Over the next 11 months, several doctors made the same recommendations, one reporting that Castaneda had an urgent need for a biopsy and needed an assessment by a urologist because he might have penile cancer. (In this sensitive area of the body, the risk of death is considerable if lesions, even if they are benign, are not treated right away.) Although the medical officials acknowledged Castaneda’s condition, they would not admit him to a hospital because a biopsy was considered an elective outpatient procedure.

In February 2007, nearly two years after he first noticed the lesion on his penis and after the American Civil Liberties Union intervened on his behalf, Castaneda was scheduled for a biopsy. However, only days before the biopsy was to take place, ICE officials suddenly released Castaneda from custody. He then went to the emergency room of Harbor-UCLA Medical Center and was diagnosed with metastatic squamous cell carcinoma. Eventually, Castaneda had to have his penis amputated, and the chemotherapy was not effective.

Francisco Castaneda died on February 16, 2008, one year after he was released from custody and diagnosed with invasive squamous cell carcinoma.

For a summary of these proceedings, see “Feds’ Actions Beyond Cruel” published in the Los Angeles Times and found at http://articles.latimes.com/2008/mar/13/local/me-cruel13.

Procedural history

Francisco Castaneda’s family sued ICE and its officials in federal court. In a stinging ruling, U.S. District Judge Dean Pregerson said that the immigration officials’ alleged decision to withhold a critical medical test and other treatment from a detainee who later died of cancer was “beyond cruel and unusual” punishment. That decision allowed the family of Francisco Castaneda to seek financial damages from the government. The government appealed.

On October 2, 2008, the United States Court of Appeals for the Ninth Circuit unanimously ruled that federal officials can be sued for violating the constitutional rights of immigration detainees.

A “Kafkaesque nightmare”

The appellate court sharply rebuked the government’s claim, describing Castaneda’s ordeal as a “Kafkaesque nightmare” stemming from not only the government’s “alleged deliberate indifference, but also from Castaneda’s state-imposed helplessness in the face of that indifference.”

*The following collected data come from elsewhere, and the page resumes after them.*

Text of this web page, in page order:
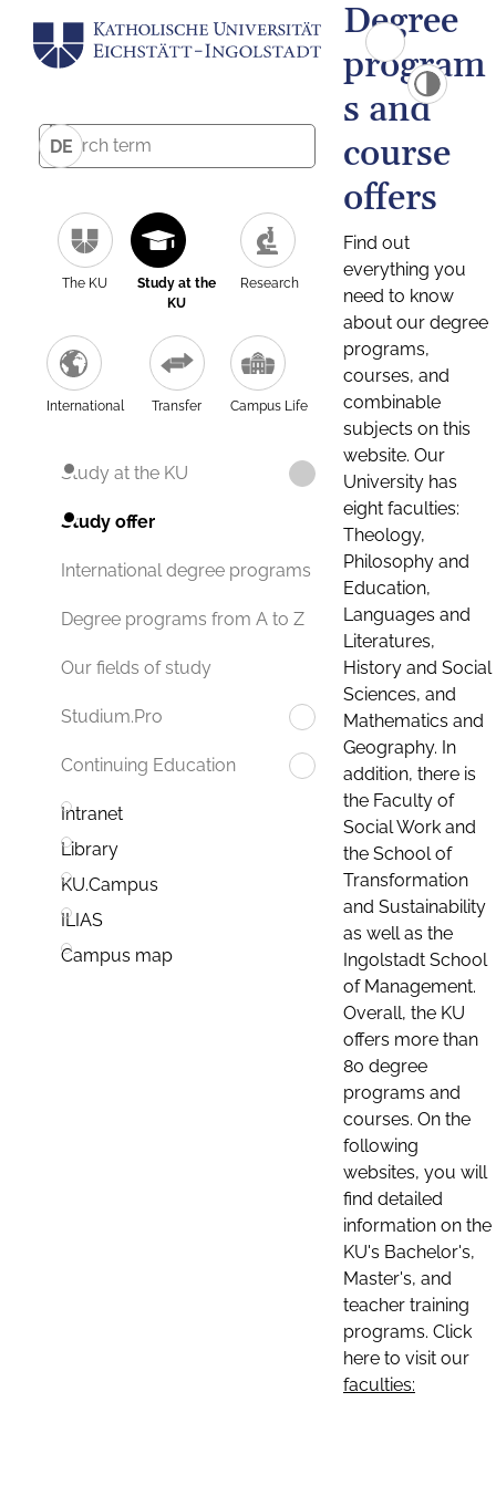
DE
The KU
Study at the
KU
Research
International Transfer Campus Life
Study at the KU
Study offer
International degree programs
Degree programs from A to Z
Our fields of study
Studium.Pro
Continuing Education
Intranet
Library
KU.Campus
ILIAS
Campus map
Degree
program
s and
course
offers
Find out
everything you
need to know
about our degree
programs,
courses, and
combinable
subjects on this
website. Our
University has
eight faculties:
Theology,
Philosophy and
Education,
Languages and
Literatures,
History and Social
Sciences, and
Mathematics and
Geography. In
addition, there is
the Faculty of
Social Work and
the School of
Transformation
and Sustainability
as well as the
Ingolstadt School
of Management.
Overall, the KU
offers more than
80 degree
programs and
courses. On the
following
websites, you will
find detailed
information on the
KU's Bachelor's,
Master's, and
teacher training
programs. Click
here to visit our
faculties:
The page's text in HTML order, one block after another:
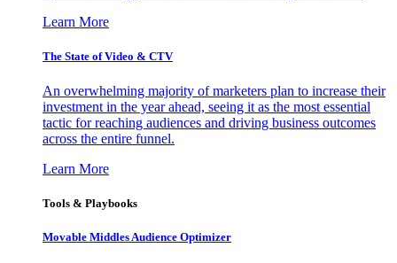
Learn More
The State of Video & CTV
An overwhelming majority of marketers plan to increase their
investment in the year ahead, seeing it as the most essential
tactic for reaching audiences and driving business outcomes
across the entire funnel.
Learn More
Tools & Playbooks
Movable Middles Audience Optimizer
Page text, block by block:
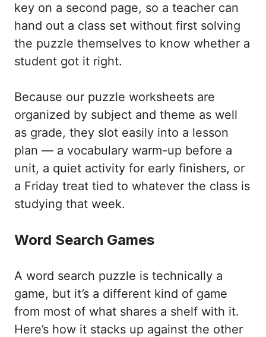
key on a second page, so a teacher can
hand out a class set without first solving
the puzzle themselves to know whether a
student got it right.
Because our puzzle worksheets are
organized by subject and theme as well
as grade, they slot easily into a lesson
plan — a vocabulary warm-up before a
unit, a quiet activity for early finishers, or
a Friday treat tied to whatever the class is
studying that week.
Word Search Games
A word search puzzle is technically a
game, but it’s a different kind of game
from most of what shares a shelf with it.
Here’s how it stacks up against the other
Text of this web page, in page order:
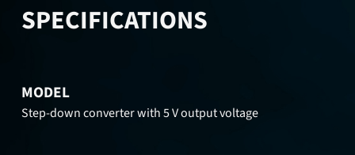
SPECIFICATIONS
MODEL
Step-down converter with 5 V output voltage
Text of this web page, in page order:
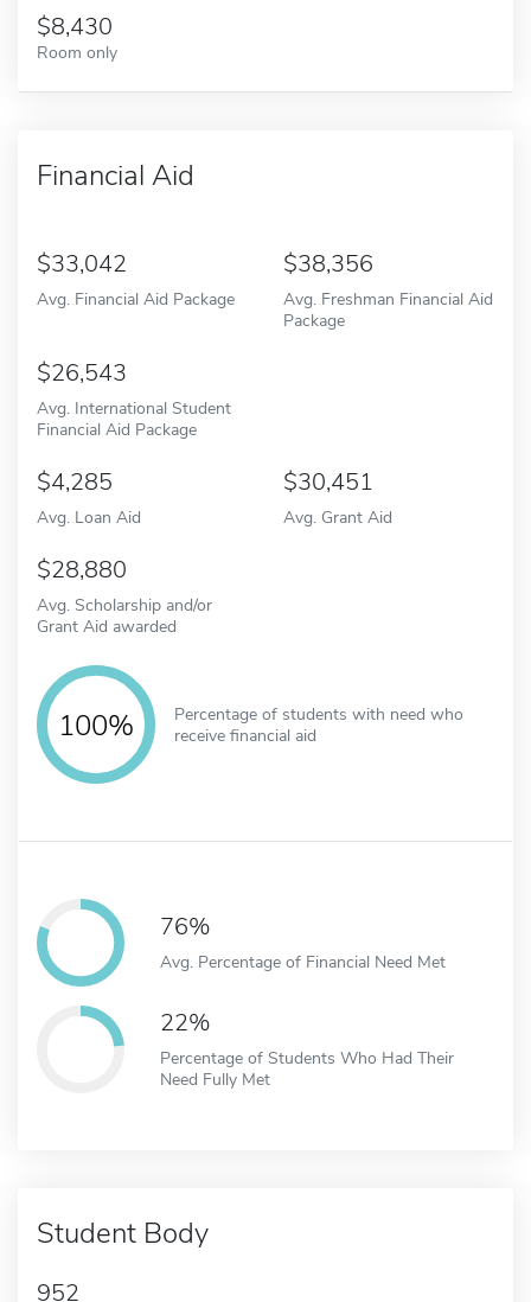
8,430
Room only
Financial Aid
33,042
Avg. Financial Aid Package
38,356
Avg. Freshman Financial Aid
Package
26,543
Avg. International Student
Financial Aid Package
4,285
Avg. Loan Aid
30,451
Avg. Grant Aid
28,880
Avg. Scholarship and/or
Grant Aid awarded
100%
Percentage of students with need who
receive financial aid
76%
Avg. Percentage of Financial Need Met
22%
Percentage of Students Who Had Their
Need Fully Met
Student Body
952
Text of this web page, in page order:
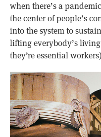
when there’s a
the center of people’s
into the system to
lifting everybody’s
they’re essential
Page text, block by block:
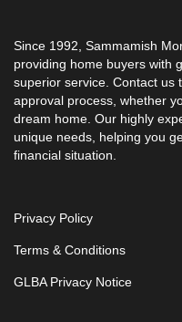
Since 1992, Sammamish
providing home buyers with
superior service. Contact us
approval process, whether
dream home. Our highly
unique needs, helping you
financial situation.
Privacy Policy
Terms & Conditions
GLBA Privacy Notice
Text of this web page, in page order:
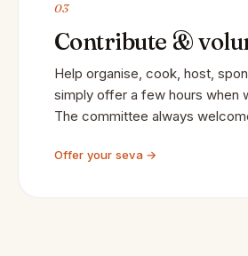
03
Contribute &
Help organise, cook, host,
simply offer a few hours when
The committee always
Offer your seva →
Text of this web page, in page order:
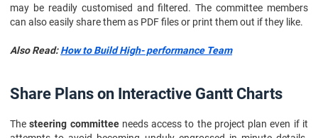
may be readily customised and filtered. The committee members
can also easily share them as PDF files or print them out if they like.
Also Read:How to Build High- performance Team
Share Plans on Interactive Gantt Charts
Thesteering committeeneeds access to the project plan even if it
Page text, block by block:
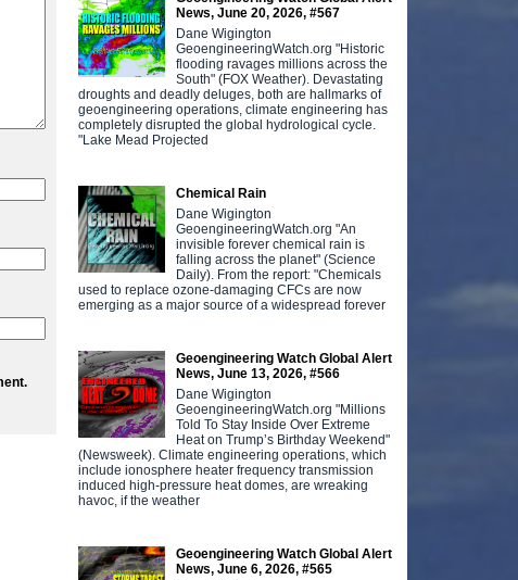
News, June 20, 2026, #567
Dane Wigington
GeoengineeringWatch.org "Historic
flooding ravages millions across the
South" (FOX Weather). Devastating
droughts and deadly deluges, both are hallmarks of
geoengineering operations, climate engineering has
completely disrupted the global hydrological cycle.
"Lake Mead Projected
Chemical Rain
Dane Wigington
GeoengineeringWatch.org "An
invisible forever chemical rain is
falling across the planet" (Science
Daily). From the report: "Chemicals
used to replace ozone-damaging CFCs are now
emerging as a major source of a widespread forever
Geoengineering Watch Global Alert
News, June 13, 2026, #566
Dane Wigington
GeoengineeringWatch.org "Millions
Told To Stay Inside Over Extreme
Heat on Trump’s Birthday Weekend"
(Newsweek). Climate engineering operations, which
include ionosphere heater frequency transmission
induced high-pressure heat domes, are wreaking
havoc, if the weather
Geoengineering Watch Global Alert
News, June 6, 2026, #565
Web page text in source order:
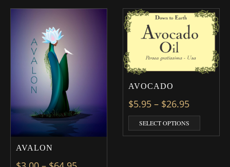
AVALON
AVOCADO
$5.95 – $26.95Price
SELECT OPTIONS

In October 2007, Public Justice filed a lawsuit on Castaneda’s behalf, naming the United States government, several federal and California state officials, and a California physician as defendants. The suit alleged medical neglect and violations of Francisco Castaneda’s due process and equal protection rights under the Fifth Amendment. This latest ruling applies to the federal Public Health Service officials who were named in the lawsuit but claimed immunity under the Federal Tort Claims Act.

In upholding the district court’s decision, the Ninth Circuit found that the Public Health Service defendants “provided no explanation for why Congress would want to provide these persons with the privilege, shared with no other federal employees, to violate the Constitution without consequence.”

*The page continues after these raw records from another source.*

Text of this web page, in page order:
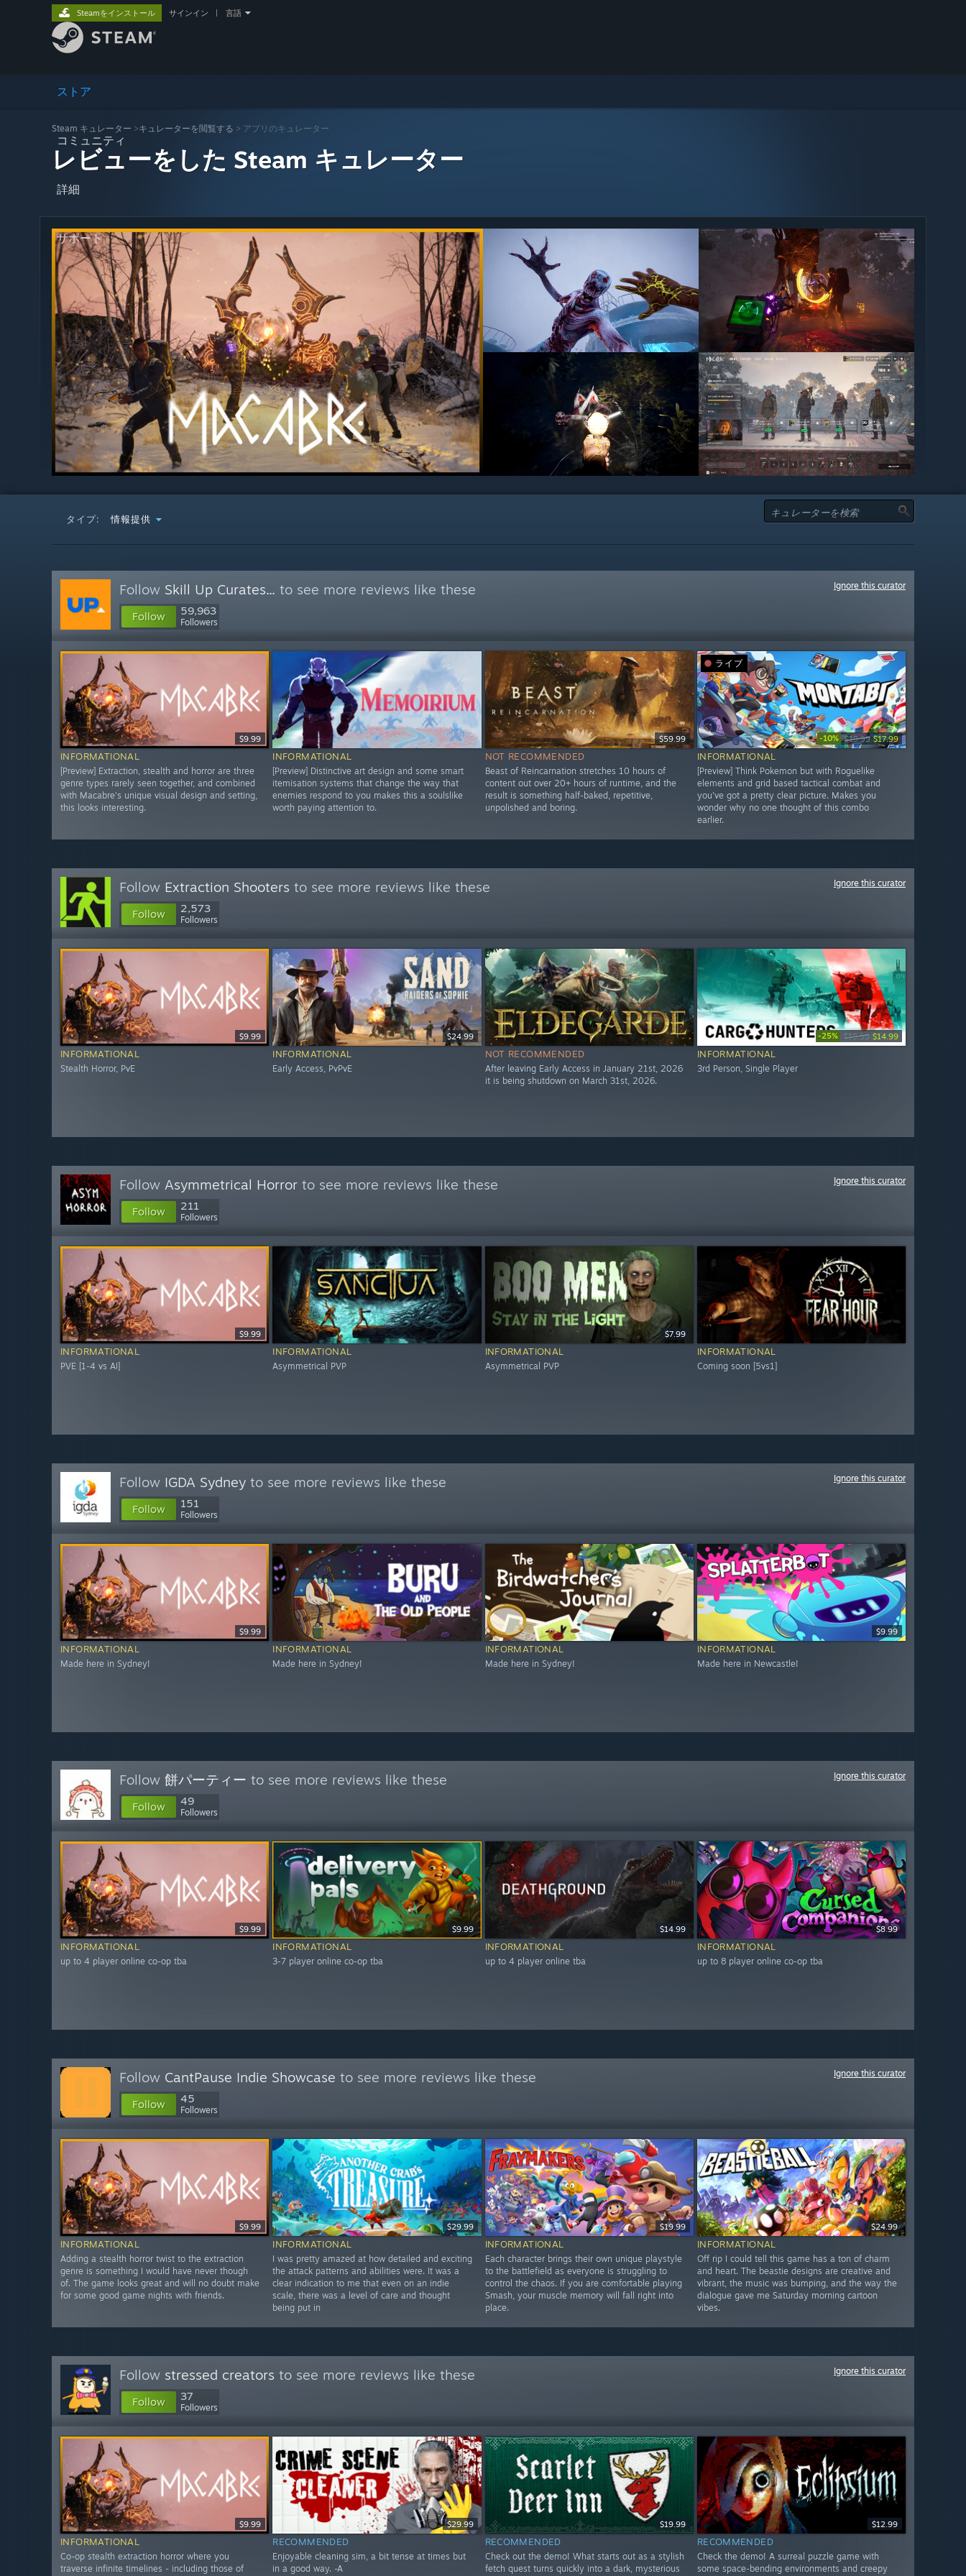
ストア
コミュニティ
詳細
サポート
Steamをインストール サインイン 言語
Steam キュレーター >キュレーターを閲覧する > アプリのキュレーター
レビューをした Steam キュレーター
タイプ: 情報提供
Follow Skill Up Curates... to see more reviews like these
Follow 59,963
Followers
Ignore this curator
$9.99
INFORMATIONAL
[Preview] Extraction, stealth and horror are three
genre types rarely seen together, and combined
with Macabre's unique visual design and setting,
this looks interesting.
INFORMATIONAL
[Preview] Distinctive art design and some smart
itemisation systems that change the way that
enemies respond to you makes this a soulslike
worth paying attention to.
$59.99
NOT RECOMMENDED
Beast of Reincarnation stretches 10 hours of
content out over 20+ hours of runtime, and the
result is something half-baked, repetitive,
unpolished and boring.
ライブ
-10% $19.99 $17.99
INFORMATIONAL
[Preview] Think Pokemon but with Roguelike
elements and grid based tactical combat and
you've got a pretty clear picture. Makes you
wonder why no one thought of this combo
earlier.
Follow Extraction Shooters to see more reviews like these
Follow 2,573
Followers
Ignore this curator
$9.99
INFORMATIONAL
Stealth Horror, PvE
$24.99
INFORMATIONAL
Early Access, PvPvE
NOT RECOMMENDED
After leaving Early Access in January 21st, 2026
it is being shutdown on March 31st, 2026.
-25% $19.99 $14.99
INFORMATIONAL
3rd Person, Single Player
Follow Asymmetrical Horror to see more reviews like these
Follow 211
Followers
Ignore this curator
$9.99
INFORMATIONAL
PVE [1-4 vs AI]
INFORMATIONAL
Asymmetrical PVP
$7.99
INFORMATIONAL
Asymmetrical PVP
INFORMATIONAL
Coming soon [5vs1]
Follow IGDA Sydney to see more reviews like these
Follow 151
Followers
Ignore this curator
$9.99
INFORMATIONAL
Made here in Sydney!
INFORMATIONAL
Made here in Sydney!
INFORMATIONAL
Made here in Sydney!
$9.99
INFORMATIONAL
Made here in Newcastle!
Follow 餅パーティー to see more reviews like these
Follow 49
Followers
Ignore this curator
$9.99
INFORMATIONAL
up to 4 player online co-op tba
$9.99
INFORMATIONAL
3-7 player online co-op tba
$14.99
INFORMATIONAL
up to 4 player online tba
$8.99
INFORMATIONAL
up to 8 player online co-op tba
Follow CantPause Indie Showcase to see more reviews like these
Follow 45
Followers
Ignore this curator
$9.99
INFORMATIONAL
Adding a stealth horror twist to the extraction
genre is something I would have never though
of. The game looks great and will no doubt make
for some good game nights with friends.
$29.99
INFORMATIONAL
I was pretty amazed at how detailed and exciting
the attack patterns and abilities were. It was a
clear indication to me that even on an indie
scale, there was a level of care and thought
being put in
$19.99
INFORMATIONAL
Each character brings their own unique playstyle
to the battlefield as everyone is struggling to
control the chaos. If you are comfortable playing
Smash, your muscle memory will fall right into
place.
$24.99
INFORMATIONAL
Off rip I could tell this game has a ton of charm
and heart. The beastie designs are creative and
vibrant, the music was bumping, and the way the
dialogue gave me Saturday morning cartoon
vibes.
Follow stressed creators to see more reviews like these
Follow 37
Followers
Ignore this curator
$9.99
INFORMATIONAL
Co-op stealth extraction horror where you
traverse infinite timelines - including those of
$29.99
RECOMMENDED
Enjoyable cleaning sim, a bit tense at times but
in a good way. -A
$19.99
RECOMMENDED
Check out the demo! What starts out as a stylish
fetch quest turns quickly into a dark, mysterious
$12.99
RECOMMENDED
Check the demo! A surreal puzzle game with
some space-bending environments and creepy

Landmark civil rights decision

“This is a landmark civil rights decision,” said attorney Conal Doyle, Public Justice’s lead counsel in the case and a partner in the law firm of Willoughby Doyle in Oakland, California. “The Court has ensured that the ‘Kafkaesque nightmare’ endured by Mr. Castaneda will not go unpunished. We intend to relentlessly pursue this case until every government official is held accountable for the atrocities inflicted upon this helpless detainee.”

Castaneda’s case drew national attention last fall, when he shared his horror story with a House subcommittee, explaining that California state officials and U.S. Immigration officials had repeatedly refused him reasonable and humane medical care, including the critical biopsy, even though it had been recommended by state, federal and private doctors.

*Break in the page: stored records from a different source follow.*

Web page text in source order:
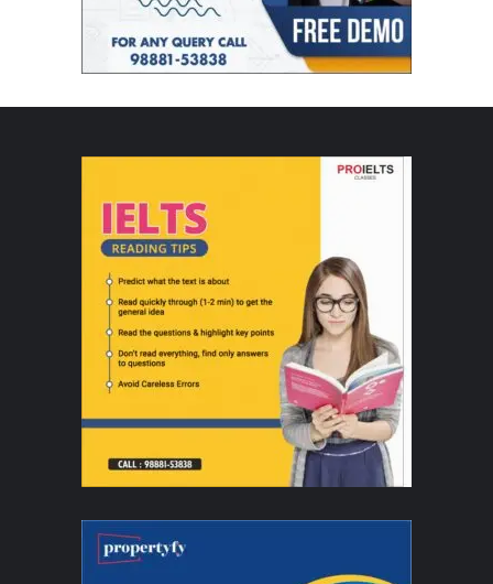
Unbound is founded by Kanika Mittal and Atul Arora, entrepreneurs with deep
experience across brand building, consumer businesses, and digital
platforms, including Country Head for Twitter India, Country Manager at
Taboola, and Marketing Director at Reebok India. She currently serves as an
Independent Board Director at Datamatics and is a bestselling author. Her
expertise spans strategy, revenue growth, digital media, and ad tech,
bringing a strong consumer- and brand-first lens to Unbound.
Atul Arora brings extensive experience in Omnichannel & Digital commerce
across India and the Middle East. Over the years, he has held senior
he played a key role in scaling e-commerce businesses across sports, fitness
and lifestyle categories. His strength lies in building and scaling consumer-
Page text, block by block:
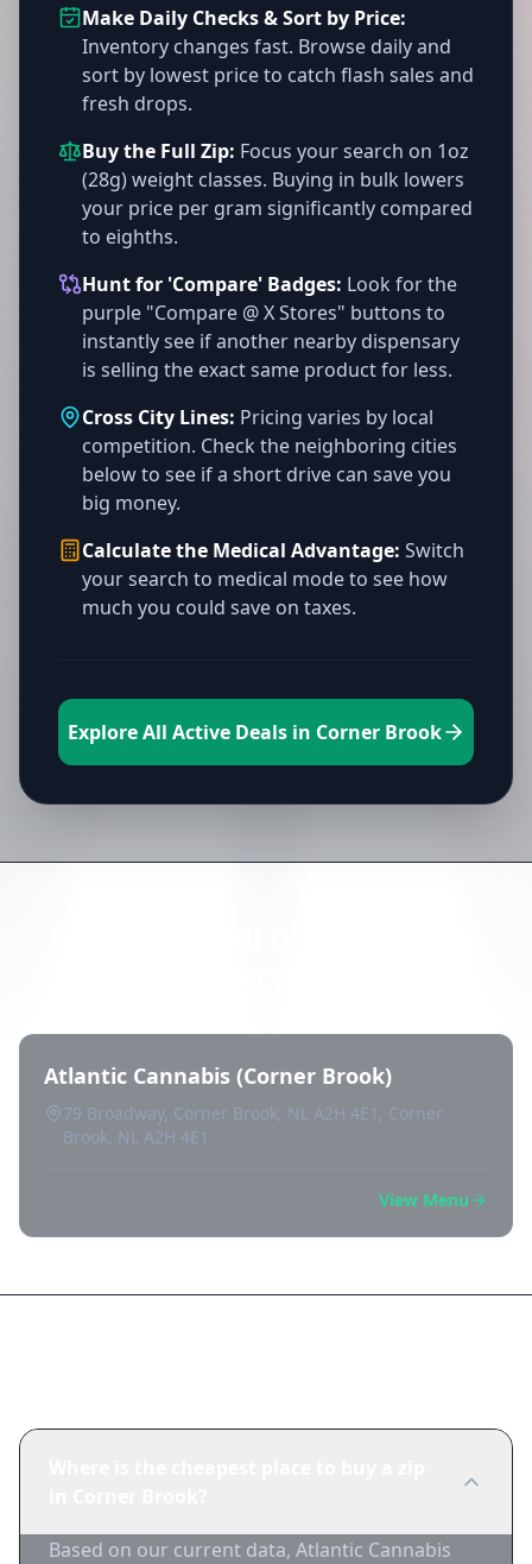
Make Daily Checks & Sort by Price:
Inventory changes fast. Browse daily and
sort by lowest price to catch flash sales and
fresh drops.
Buy the Full Zip: Focus your search on 1oz
(28g) weight classes. Buying in bulk lowers
your price per gram significantly compared
to eighths.
Hunt for 'Compare' Badges: Look for the
purple "Compare @ X Stores" buttons to
instantly see if another nearby dispensary
is selling the exact same product for less.
Cross City Lines: Pricing varies by local
competition. Check the neighboring cities
below to see if a short drive can save you
big money.
Calculate the Medical Advantage: Switch
your search to medical mode to see how
much you could save on taxes.
Explore All Active Deals in Corner Brook
Atlantic Cannabis (Corner Brook)
79 Broadway, Corner Brook, NL A2H 4E1, Corner
Brook, NL A2H 4E1
View Menu
Based on our current data, Atlantic Cannabis

In May 2008, both the Washington Post and CBS’s “60 Minutes” featured the Castaneda case in reports about a series of abuses in the immigration detention system.

The Martin Hernandez Banderas Case – Inadequate care leads to gangrene

In October 2008, Public Justice sued the United States and several government officials in another medical neglect case. Martin Hernandez Banderas is a former detainee who is in danger of losing his right leg because of the grossly inadequate medical care he received at the San Diego Correctional Facility.

Banderas was being held at the San Diego Correctional Facility (the same facility where Francisco Castaneda was held.) In early December 2006, Banderas, 41, slipped on a bathroom floor and got a small cut on his right ankle. His ankle was not treated, and within a week, his foot began to hurt and swell significantly. His repeated requests for medical assistance were ignored.

When Banderas was finally seen at the detention center’s medical clinic on December 12, 2006, his foot was numb and oozing pus. Blood work revealed that Banderas was diabetic. However, instead of sending Banderas to a diabetic wound specialist for appropriate care, the medical staff provided inadequate treatment that did not control the spread of infection, his pain, or his insulin levels. Banderas was simply sent back to his cell.

“The level of willful neglect and incompetence in our nation’s detention centers is both astounding and shameful,” said Public Justice Managing Attorney Adele Kimmel, co-counsel in both the Banderas and Castaneda cases. “Amputation and death are well recognized consequences of failing to treat a diabetic foot wound in a timely, appropriate manner. But, for two months, the detention center’s medical staff did little more than watch Mr. Banderas’s condition deteriorate, allowing a small, treatable cut on his right foot to transform into a raging infection that blackened his right leg with gangrene, resulting in an open bloody wound that oozed a foul-smelling pus; causing him extreme pain that left him unable to walk; and threatening his limb and his life.”

Banderas’s condition continued to deteriorate, becoming so bad at one point that his cellmates went on a hunger strike, hoping to force officials to give Banderas the medical treatment that he desperately needed. When he was finally sent to the hospital – two months after he injured his foot – Banderas had developed gangrene in his right leg. Rather than undergo amputation, Banderas opted for a series of surgeries in an attempt to save his leg. ICE released him on February 22, 2007, because the federal government did not want to pay for his medical care.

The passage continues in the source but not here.